Technical Validation

Accuracy of species identification

Species identifications were verified through integrative taxonomic approaches combining morphological and Sanger sequencing of partial mitochondrial genes (COI and 16S rRNA) data. The three undetermined species were recognized by the second author, Yuanzheng Meng, a taxonomic specialist in Semisulcospiridae. Therefore, we ensure reliable species identification for all specimens included in this study.

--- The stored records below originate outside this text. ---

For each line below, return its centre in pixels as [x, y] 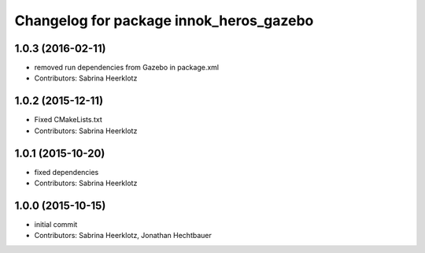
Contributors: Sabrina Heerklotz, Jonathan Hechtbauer [123, 236]
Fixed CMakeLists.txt [68, 120]
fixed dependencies [67, 172]
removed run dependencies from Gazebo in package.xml [127, 68]
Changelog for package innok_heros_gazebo [164, 20]
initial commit [56, 224]
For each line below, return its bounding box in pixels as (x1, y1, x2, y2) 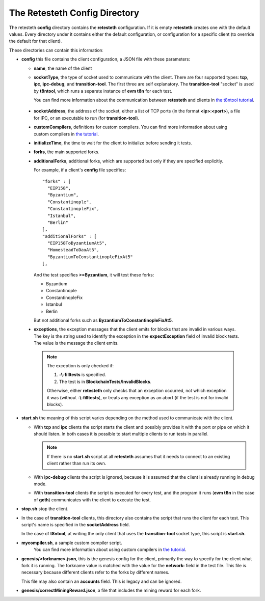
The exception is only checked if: (47, 362, 114, 368)
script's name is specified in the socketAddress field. (21, 521, 130, 527)
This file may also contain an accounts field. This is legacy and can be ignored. (21, 578, 182, 584)
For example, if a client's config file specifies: (33, 167, 126, 173)
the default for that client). (9, 38, 62, 44)
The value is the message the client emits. (33, 340, 119, 346)
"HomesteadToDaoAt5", (47, 247, 100, 253)
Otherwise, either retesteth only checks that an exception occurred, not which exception (47, 388, 227, 394)
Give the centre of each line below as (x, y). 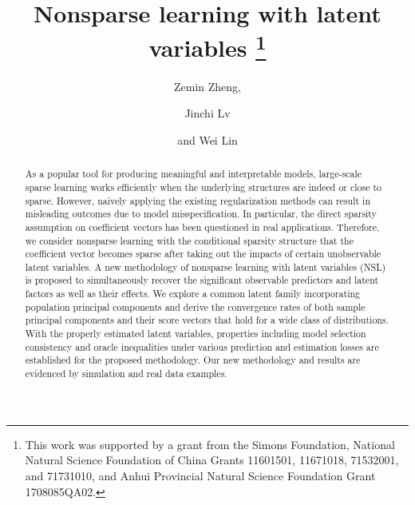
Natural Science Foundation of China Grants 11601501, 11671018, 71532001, (212, 460)
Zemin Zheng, (207, 86)
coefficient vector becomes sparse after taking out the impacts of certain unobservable (203, 254)
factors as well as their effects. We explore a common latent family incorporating (193, 294)
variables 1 (207, 46)
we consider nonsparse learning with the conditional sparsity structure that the (189, 240)
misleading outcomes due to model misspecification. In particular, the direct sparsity (201, 214)
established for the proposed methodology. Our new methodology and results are (193, 360)
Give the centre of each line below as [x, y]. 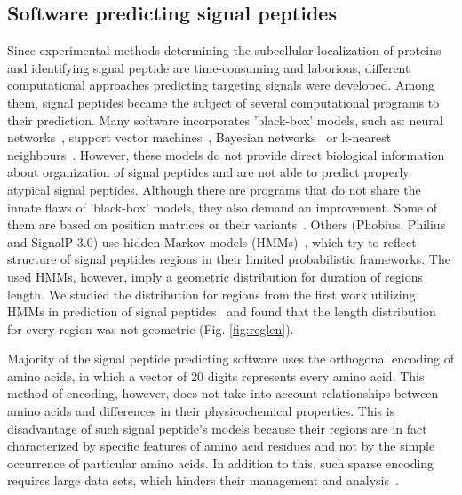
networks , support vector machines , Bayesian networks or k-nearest [199, 137]
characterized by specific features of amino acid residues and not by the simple [221, 446]
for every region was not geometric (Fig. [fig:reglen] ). [151, 328]
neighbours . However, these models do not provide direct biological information [226, 154]
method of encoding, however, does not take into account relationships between [223, 393]
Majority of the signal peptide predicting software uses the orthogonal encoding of [231, 359]
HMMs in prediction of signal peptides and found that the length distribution [222, 311]
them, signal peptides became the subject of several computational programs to [223, 102]
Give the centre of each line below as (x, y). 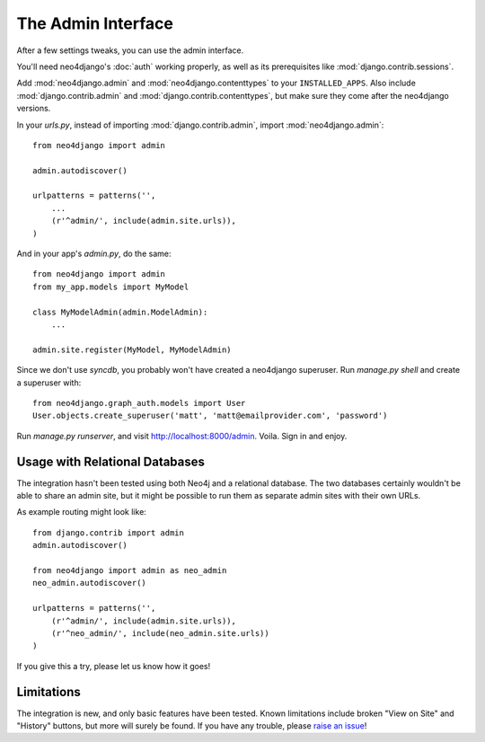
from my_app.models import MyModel (111, 287)
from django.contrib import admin (108, 533)
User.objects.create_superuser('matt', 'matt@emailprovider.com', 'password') (210, 416)
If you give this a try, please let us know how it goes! (114, 666)
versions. (34, 109)
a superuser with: (49, 383)
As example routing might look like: (82, 512)
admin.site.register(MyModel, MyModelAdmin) (132, 349)
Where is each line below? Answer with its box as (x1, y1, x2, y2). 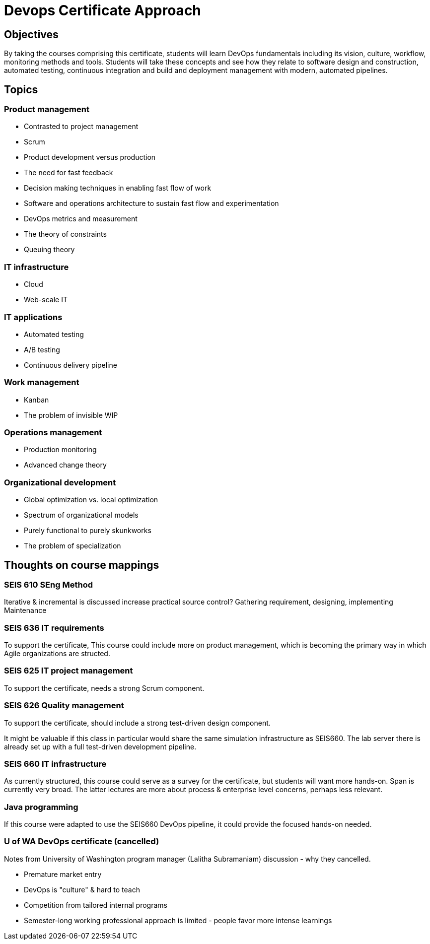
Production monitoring (24, 445, 97, 454)
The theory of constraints (24, 230, 107, 239)
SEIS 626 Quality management (4, 700, 124, 711)
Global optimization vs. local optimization (24, 495, 158, 504)
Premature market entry (24, 870, 102, 878)
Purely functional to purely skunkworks (24, 526, 151, 535)
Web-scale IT (24, 295, 68, 304)
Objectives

Quality control, de novo assembly, and transcript statistics

The RIN scores of all RNA were in the range of 7.40–8.50 (Table 3). The FastQC analysis of the cleaned reads from all six species revealed high quality, with the majority of reads (more than 95%) exhibiting Phred quality scores above 35. The GC content per sequence ranged from 45% to 47%, and no adapter contamination was detected. Sequencing yields, assembly statistics, and transcriptome completeness for the six datasets are summarized in Table 4. The cleaned reads retained exceeded 90%, ranging from 36.7 to 59.3 million. The number of transcripts ranged from 147,147 to 268,741. Average contig length ranged from 716.6 to 883.3 bp. Excluding Hua sp. 2, transcripts from the other five species had N50 values that exceeded 1,000 bp. For BUSCO analysis, the complete BUSCO ranged from 59.1% to 84.0%, with two species failing to attain 70%, and fragmented BUSCO from 3.1% to 6.6%. A total of 4,666 BUSCOs were identified across six species, and 978 of them were present in all species. Most of the mitochondrial genes (except tRNAs) were successfully assembled in all species (Table 5), and COI (1,515–1,536 bp) and 16S (1,322–1,338 bp) were used for species identification (Table 2).

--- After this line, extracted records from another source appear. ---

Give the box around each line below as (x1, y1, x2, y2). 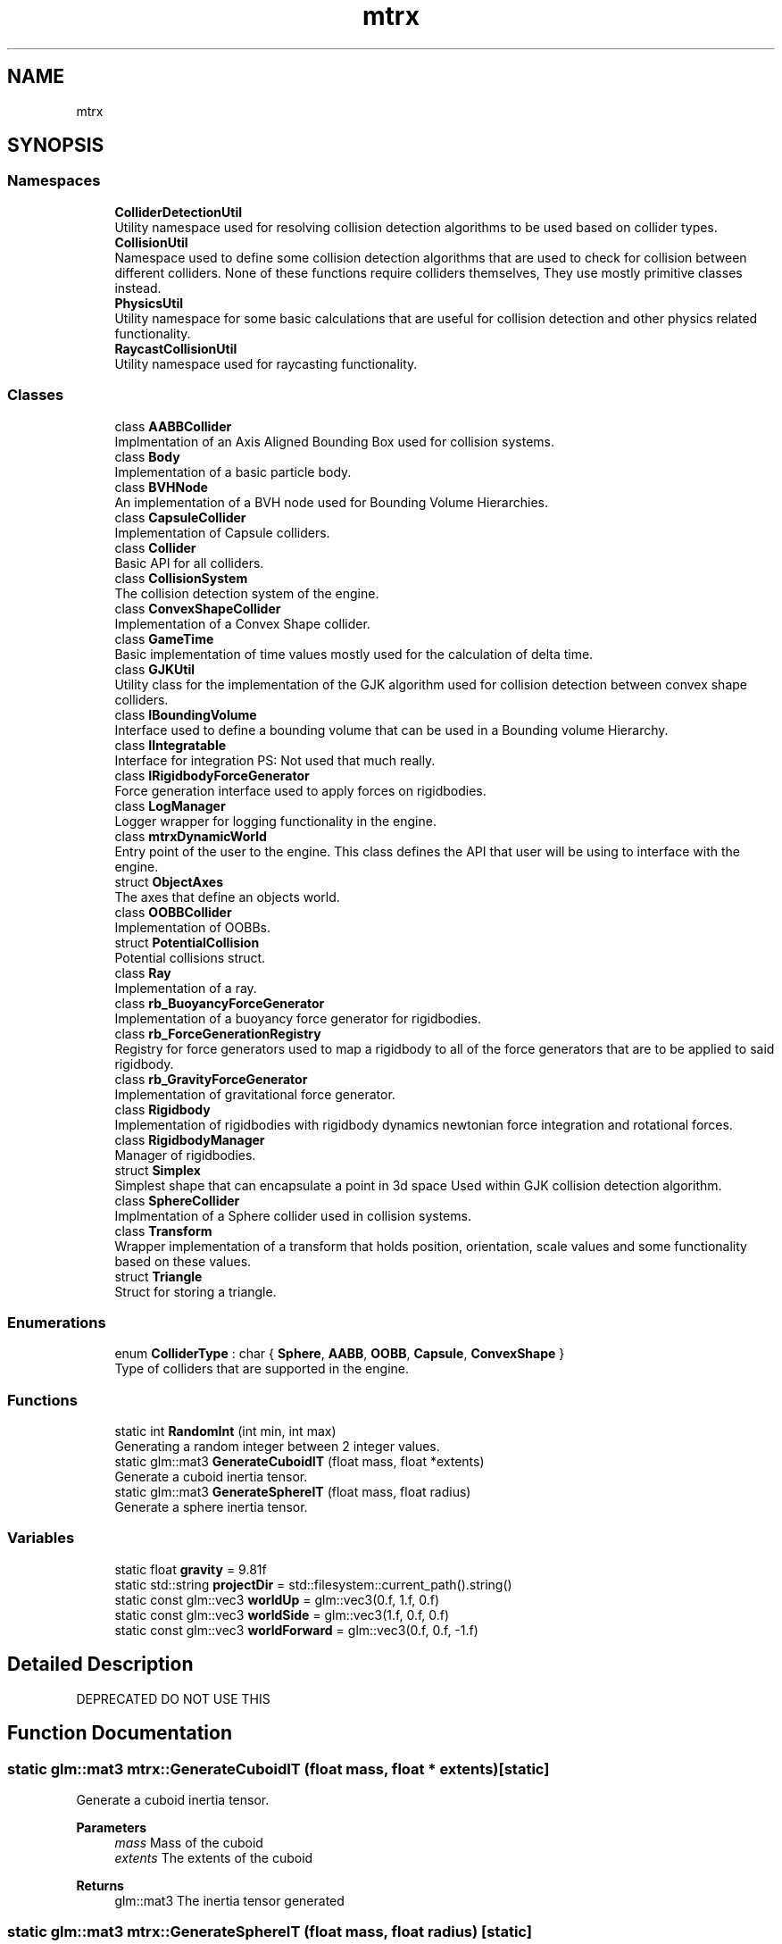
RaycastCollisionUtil (114, 340, 237, 356)
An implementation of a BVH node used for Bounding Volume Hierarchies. (114, 494, 548, 510)
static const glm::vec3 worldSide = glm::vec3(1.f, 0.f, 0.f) (114, 1606, 450, 1623)
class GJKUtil (114, 661, 195, 677)
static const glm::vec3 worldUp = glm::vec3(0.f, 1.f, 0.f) (114, 1591, 440, 1607)
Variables (7, 1529, 75, 1548)
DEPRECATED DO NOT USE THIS (76, 1690, 270, 1706)
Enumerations (7, 1313, 106, 1331)

Table 3 Summary of RNA concentration (ng/µL), total RNA amount (ng), and RIN scores for all six Hua species (SEM-A1, SEM-B1, SEM-C1, SEM-D1, GZA-001A, GZB-001A).
Table 4 Summary of de novo assembly and annotation statistics for transcriptomes from six Hua species.
Table 5 Length of mitochondrial genes from six Hua species.

Transcriptome annotation

The annotation of the transcripts against the UniProtKB/Swiss-Prot database identified over 18,000 significant hits for each species (Table 4), with the highest of over 29,000 hits. Most of the transcripts (>95%) with BLAST hits were also annotated with GO terms and fewer with KEGG pathways and COG functional categories (Table 4, Fig. 3). The annotation against the Pfam database identified over 8,000 Pfam accessions of each species with the highest of 10,700 in H. wujiangensis (Table 4).

Fig. 3
figure 3

Distribution of Gene Ontology terms (GO). The stacked bar shows the number of transcripts of each GO term for six species.

Usage Notes

Given that Hua species are endemic to Southwest China and threatened by human activities, these transcriptomic resources support conservation efforts by providing genetic markers for phylogenetics, population studies to assess genetic diversity, and identify evolutionarily significant units. The functional annotations will serve as valuable references for future single- and multi-species analyses. The homologous genes across the transcriptomes of these six species will enhance our understanding of evolutionary and functional relationships in Hua. Furthermore, the sequence assemblies can be utilized to design species-specific primers for biomarkers. The dataset complements the limited genomic resources for Semisulcospiridae, creating a more comprehensive molecular framework for family-wide comparative studies and phylogenetic analyses. With its potential for extensive analysis, this dataset is a valuable resource for research in Semisulcospiridae genomic diversity.